The sub really brought it to a level of near perfection for me. The GLM software measures everything for you, not only EQ but phase and delay. It's mind boggling how much better it sounds when you turn it off and on again. It goes from being muddy and unfocused to just really clean, accurate, and balanced...not too bassy, just the right amount of bass that you can really rely on when trying to mix how loud those taikos and bass guitar should actually be. And the highs and mids are so crisp and clear, you'll hear things you never heard before, and the stereo image as you probably know is an advantage of the coaxial system.

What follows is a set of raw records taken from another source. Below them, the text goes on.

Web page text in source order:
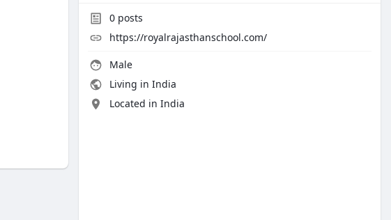
0 posts
https://royalrajasthanschool.com/
Male
Living in India
Located in India
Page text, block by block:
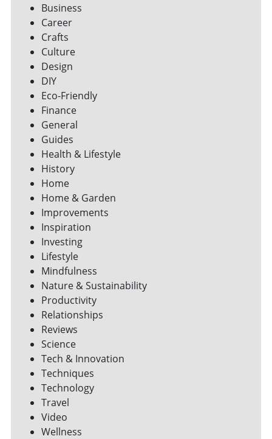
Business
Career
Crafts
Culture
Design
DIY
Eco-Friendly
Finance
General
Guides
Health & Lifestyle
History
Home
Home & Garden
Improvements
Inspiration
Investing
Lifestyle
Mindfulness
Nature & Sustainability
Productivity
Relationships
Reviews
Science
Tech & Innovation
Techniques
Technology
Travel
Video
Wellness
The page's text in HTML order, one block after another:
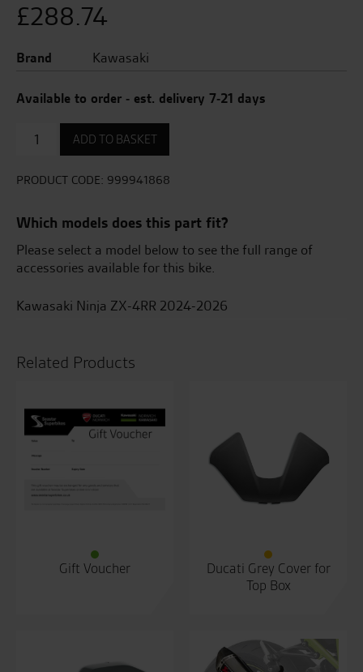
£288.74
Brand Kawasaki
Available to order - est. delivery 7-21 days
Frame
Sliders
ADD TO BASKET
PRODUCT CODE: 999941868
Which models does this part fit?
Please select a model below to see the full range of
accessories available for this bike.
Kawasaki Ninja ZX-4RR 2024-2026
Related Products
Gift Voucher
Ducati Grey Cover for
Top Box
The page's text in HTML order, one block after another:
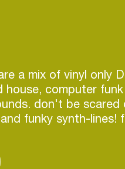
a mix of vinyl only
house, computer
don't be scared
funky synth-lines!
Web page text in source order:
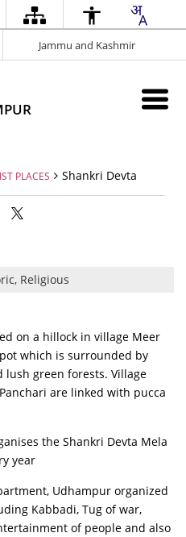
Jammu and Kashmir
PLACES Shankri Devta
Religious
on a hillock in village Meer
which is surrounded by
lush green forests. Village
are linked with pucca
the Shankri Devta Mela
year
Udhampur organized
Kabbadi, Tug of war,
of people and also
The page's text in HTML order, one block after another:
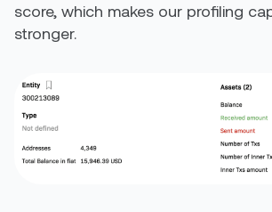
score, which makes our profiling
stronger.
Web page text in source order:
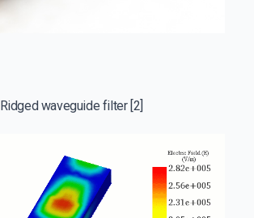
Ridged waveguide filter [2]
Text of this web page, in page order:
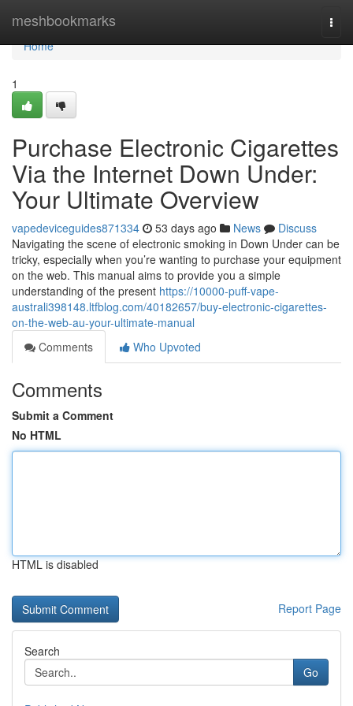
meshbookmarks
Home
Home
1
Purchase Electronic Cigarettes
Via the Internet Down Under:
Your Ultimate Overview
vapedeviceguides871334 53 days ago News
Discuss
Navigating the scene of electronic smoking in Down Under can be
tricky, especially when you’re wanting to purchase your equipment
on the web. This manual aims to provide you a simple
understanding of the present https://10000-puff-vape-
australi398148.ltfblog.com/40182657/buy-electronic-cigarettes-
on-the-web-au-your-ultimate-manual
Comments
Who Upvoted
Comments
Submit a Comment
No HTML
HTML is disabled
Report Page
Search
Go
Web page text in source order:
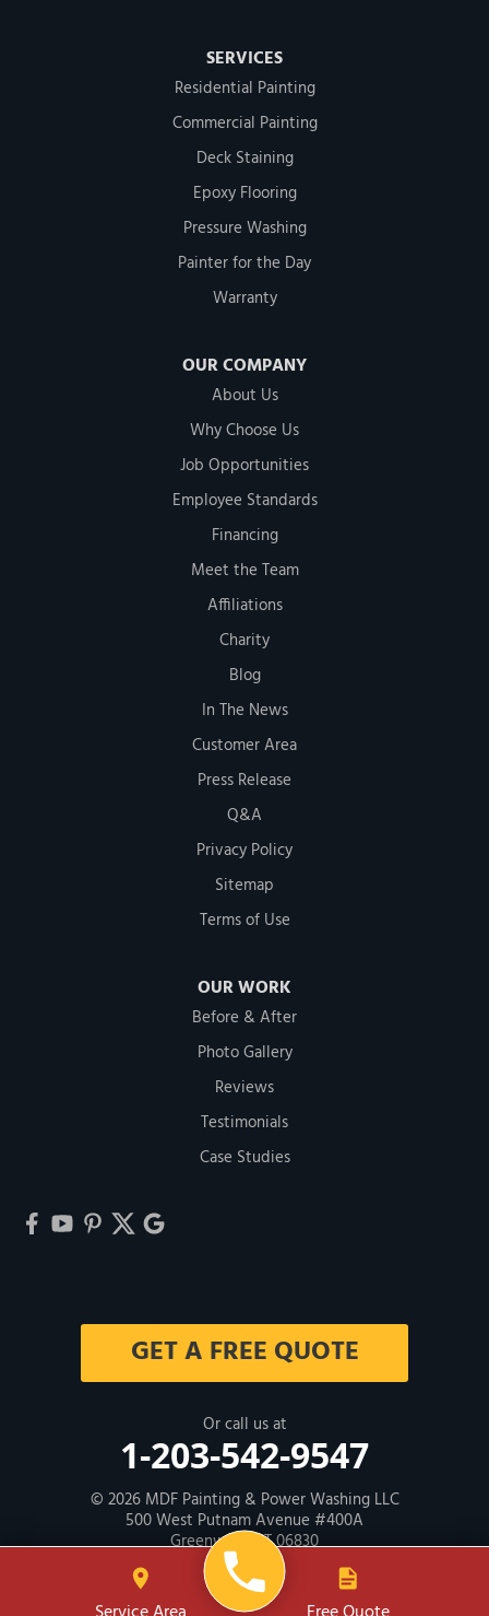
SERVICES
Residential Painting
Commercial Painting
Deck Staining
Epoxy Flooring
Pressure Washing
Painter for the Day
Warranty
OUR COMPANY
About Us
Why Choose Us
Job Opportunities
Employee Standards
Financing
Meet the Team
Affiliations
Charity
Blog
In The News
Customer Area
Press Release
Q&A
Privacy Policy
Sitemap
Terms of Use
OUR WORK
Before & After
Photo Gallery
Reviews
Testimonials
Case Studies
GET A FREE QUOTE
Or call us at
1-203-542-9547
© 2026 MDF Painting & Power Washing LLC
500 West Putnam Avenue #400A
Greenwich, CT 06830
Contractor ID: HIC # 600605
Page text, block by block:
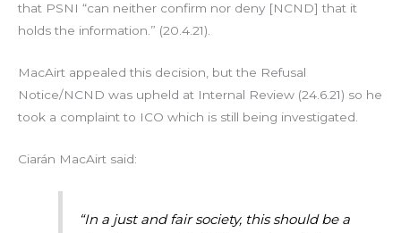
that PSNI “can neither confirm nor deny [NCND] that it
holds the information.” (20.4.21).
MacAirt appealed this decision, but the Refusal
Notice/NCND was upheld at Internal Review (24.6.21) so he
took a complaint to ICO which is still being investigated.
Ciarán MacAirt said:
“In a just and fair society, this should be a
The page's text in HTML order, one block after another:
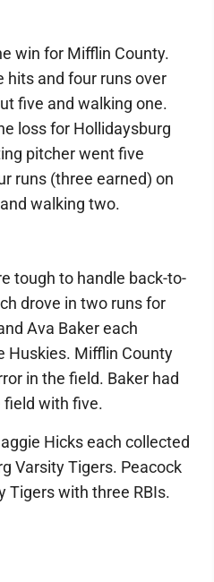
win for Mifflin County.
hits and four runs over
five and walking one.
loss for Hollidaysburg
pitcher went five
runs (three earned) on
walking two.
tough to handle back-to-
drove in two runs for
Ava Baker each
Huskies. Mifflin County
in the field. Baker had
field with five.
Hicks each collected
Varsity Tigers. Peacock
Tigers with three RBIs.
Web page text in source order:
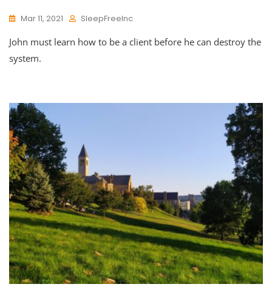
Mar 11, 2021 SleepFreeInc
John must learn how to be a client before he can destroy the
system.
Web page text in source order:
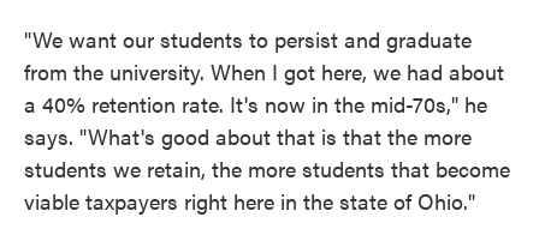
"We want our students to persist and graduate
from the university. When I got here, we had about
a 40% retention rate. It's now in the mid-70s," he
says. "What's good about that is that the more
students we retain, the more students that become
viable taxpayers right here in the state of Ohio."
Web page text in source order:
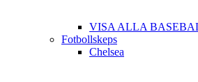
VISA ALLA
Fotbollskeps
Chelsea
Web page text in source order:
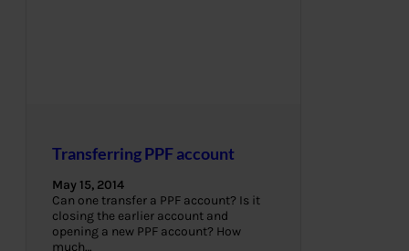
Transferring PPF account
May 15, 2014
Can one transfer a PPF account? Is it
closing the earlier account and
opening a new PPF account? How
much…
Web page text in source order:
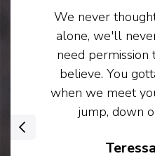
We never
alone, we'll
need permission
believe. You
when we meet
jump, down
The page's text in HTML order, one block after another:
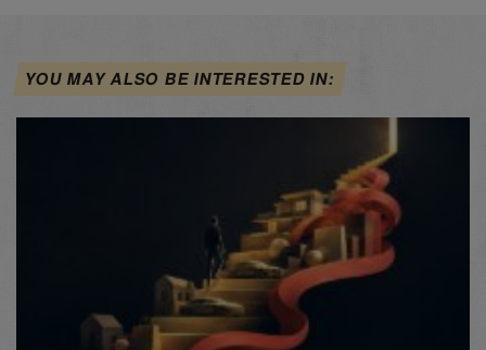
YOU MAY ALSO BE INTERESTED IN:
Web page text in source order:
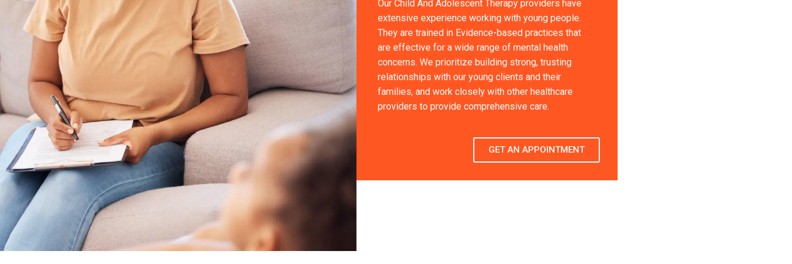
Our Child And Adolescent Therapy providers have
extensive experience working with young people.
They are trained in Evidence-based practices that
are effective for a wide range of mental health
concerns. We prioritize building strong, trusting
relationships with our young clients and their
families, and work closely with other healthcare
providers to provide comprehensive care.
GET AN APPOINTMENT
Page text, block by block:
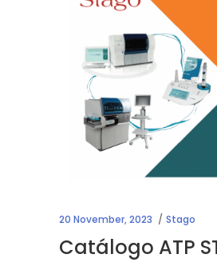
20 November, 2023 Stago
Catálogo ATP
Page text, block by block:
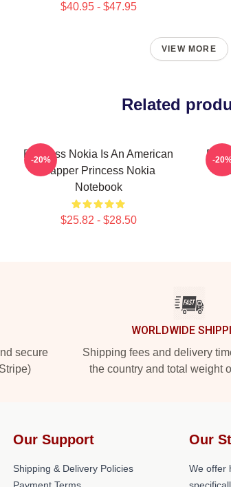
$40.95 - $47.95
VIEW MORE
Related
Princess Nokia Is An American
Rapper Princess Nokia
Notebook
$25.82 - $28.50
-20% -
secure
WORLDWIDE
Shipping fees and delivery
the country and total weight
Our Support
Shipping & Delivery Policies
Our
We offer
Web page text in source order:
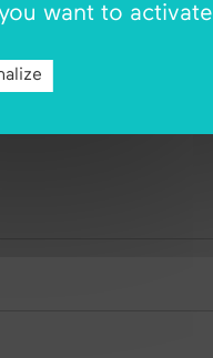
want to activate
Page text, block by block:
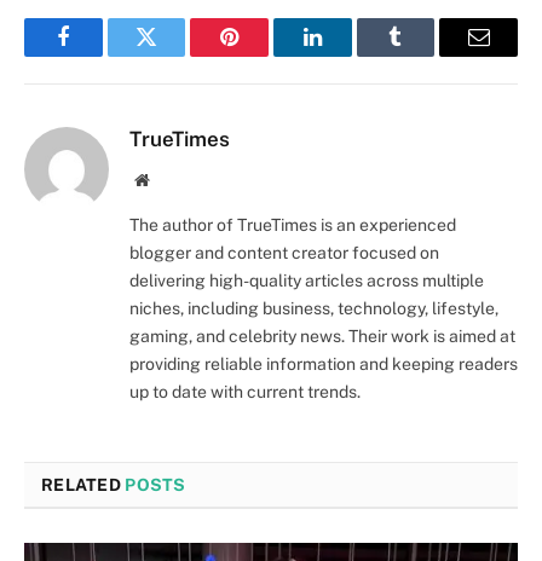
FacebookTwitter Pinterest LinkedInTumblr Email
TrueTimes
Website
The author of TrueTimes is an experienced
blogger and content creator focused on
delivering high-quality articles across multiple
niches, including business, technology, lifestyle,
gaming, and celebrity news. Their work is aimed at
providing reliable information and keeping readers
up to date with current trends.
RELATED POSTS
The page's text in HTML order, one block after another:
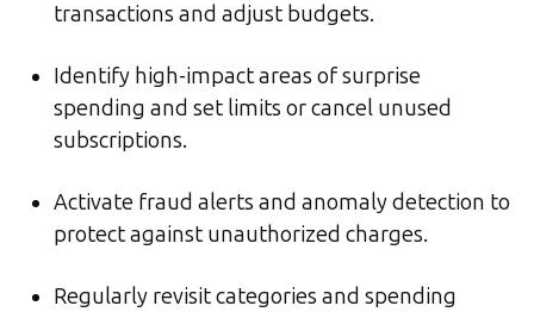
transactions and adjust budgets.
Identify high-impact areas of surprise
spending and set limits or cancel unused
subscriptions.
Activate fraud alerts and anomaly detection to
protect against unauthorized charges.
Regularly revisit categories and spending
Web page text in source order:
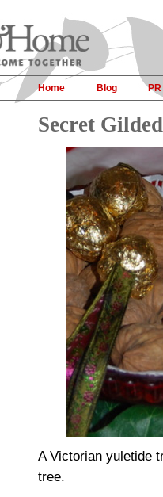
Home Blog PR
Secret
A Victorian yuletide
tree.
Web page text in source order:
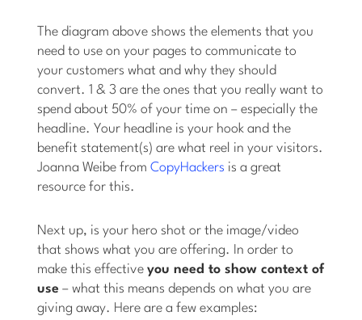
The diagram above shows the elements that you
need to use on your pages to communicate to
your customers what and why they should
convert. 1 & 3 are the ones that you really want to
spend about 50% of your time on – especially the
headline. Your headline is your hook and the
benefit statement(s) are what reel in your visitors.
Joanna Weibe fromCopyHackers is a great
resource for this.
Next up, is your hero shot or the image/video
that shows what you are offering. In order to
make this effectiveyou need to show context of
use – what this means depends on what you are
giving away. Here are a few examples:
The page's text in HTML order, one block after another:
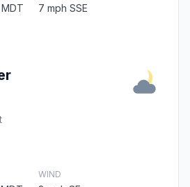
7 mph SSE
WIND
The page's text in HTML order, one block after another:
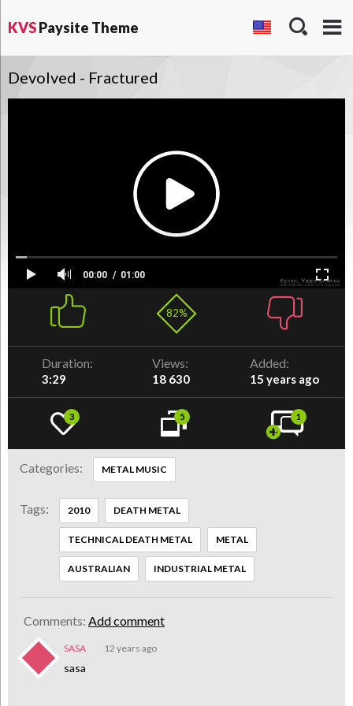
KVSPaysite Theme
Devolved - Fractured
00:00 01:00
82%
Duration:
3:29
Views:
18 630
Added:
15 years ago
3 5 1
Categories: METAL MUSIC
Tags: 2010 DEATH METAL
TECHNICAL DEATH METAL METAL
AUSTRALIAN INDUSTRIAL METAL
Comments: Add comment
SASA 12 years ago
sasa
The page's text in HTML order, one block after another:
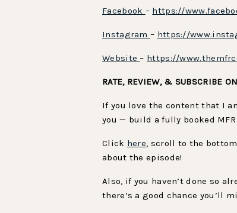
Facebook – https://
Instagram – https://
Website– https://
RATE, REVIEW, & SUBSCRIBE
If you love the content that I
you — build a fully booked
Click here, scroll to the
about the episode!
Also, if you haven’t done so
there’s a good chance you’ll
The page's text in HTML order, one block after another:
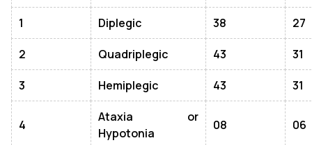
1 Diplegic 38 27
2 Quadriplegic 43 31
3 Hemiplegic 43 31
4
Ataxia or
Hypotonia
08 06
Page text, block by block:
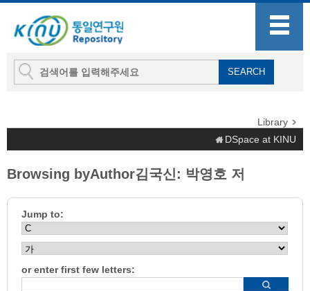
Library
DSpace at KINU
Browsing byAuthor김국신: 박영호 저
Jump to:
or enter first few letters:
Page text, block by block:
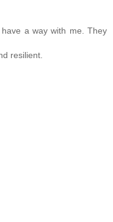
a way with me. They
resilient.
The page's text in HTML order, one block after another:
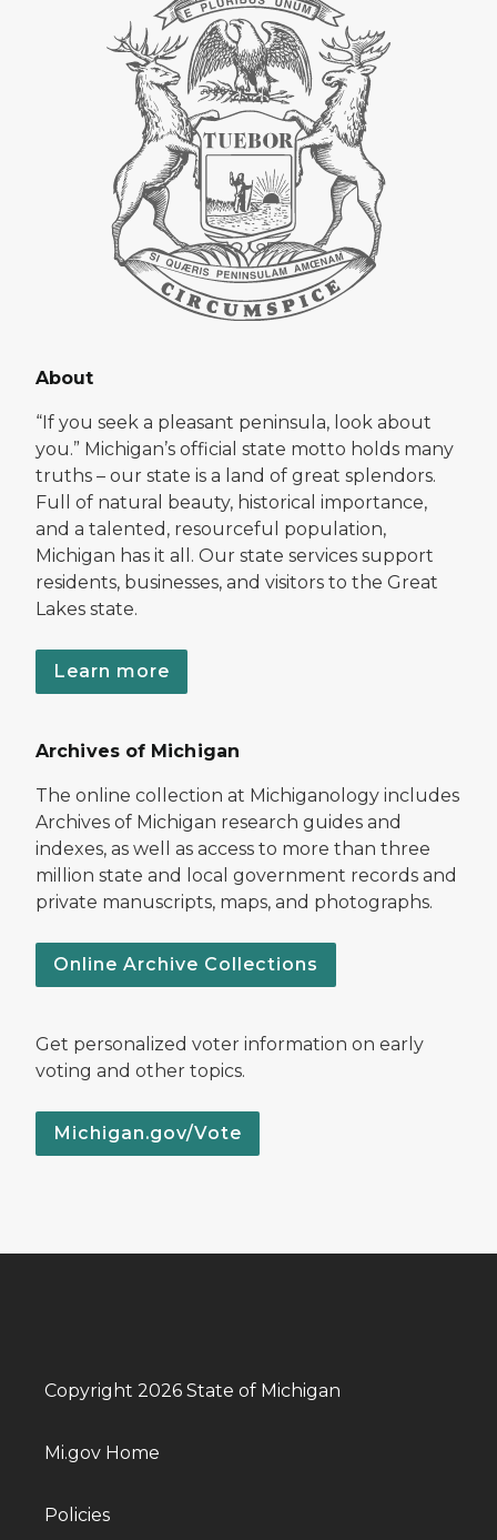
About
“If you seek a pleasant peninsula, look about
you.” Michigan’s official state motto holds many
truths – our state is a land of great splendors.
Full of natural beauty, historical importance,
and a talented, resourceful population,
Michigan has it all. Our state services support
residents, businesses, and visitors to the Great
Lakes state.
Learn more
Archives of Michigan
The online collection at Michiganology includes
Archives of Michigan research guides and
indexes, as well as access to more than three
million state and local government records and
private manuscripts, maps, and photographs.
Online Archive Collections
Get personalized voter information on early
voting and other topics.
Michigan.gov/Vote
Copyright 2026 State of Michigan
Mi.gov Home
Policies

As far as my setup, I'm just going analog out from an Apogee Duet 2. I don't have AES out on that, and the interfaces that do have AES are quite a bit more....you can get SPIDIF digital out on the new Symphony Desktop or the Apollo x6 I think (and use a SPDIF to AES converter box). Someday maybe, but for now analog sound great (especially from an Apogee interface). I even use a little Mackie mixer as monitor mixer for speakers / headphones for convenience's sake and it works fine for me.

Hope that helps, I do encourage you to do a demo, there's really no risk and it's the best way to know if they work for you.


----------



## Anders Wall (Apr 5, 2021)

I'm on a mixture of 8341, 8340 and a 7370 in a 7.1 system connected AES through a 9301 interface.
My "volume control" is thought the AVID MTRX interface using eucon and an iPad.
I opted out the DAD pro/mon controller, I find that once the levels are set I rarely change anything else than dim and cut/mute.

You could do the volume handling with the GLM interface, a potentiometer and some resistors connected to switches. Would be super easy to build and wouldn't cost that much.

Best of luck,

/Anders


----------



## charlieclouser (Apr 5, 2021)

I don't have "The Ones" yet, but I've demoed a set of 8351a + 7380 sub in my room with GLM kit.

They were astonishingly good. I did not buy at that time because a little bird told me that the 8351a would soon be replaced by 8351b, which it has. Also the 7380 (15") sub was a bit big for my room but it was all they had on the demo pile.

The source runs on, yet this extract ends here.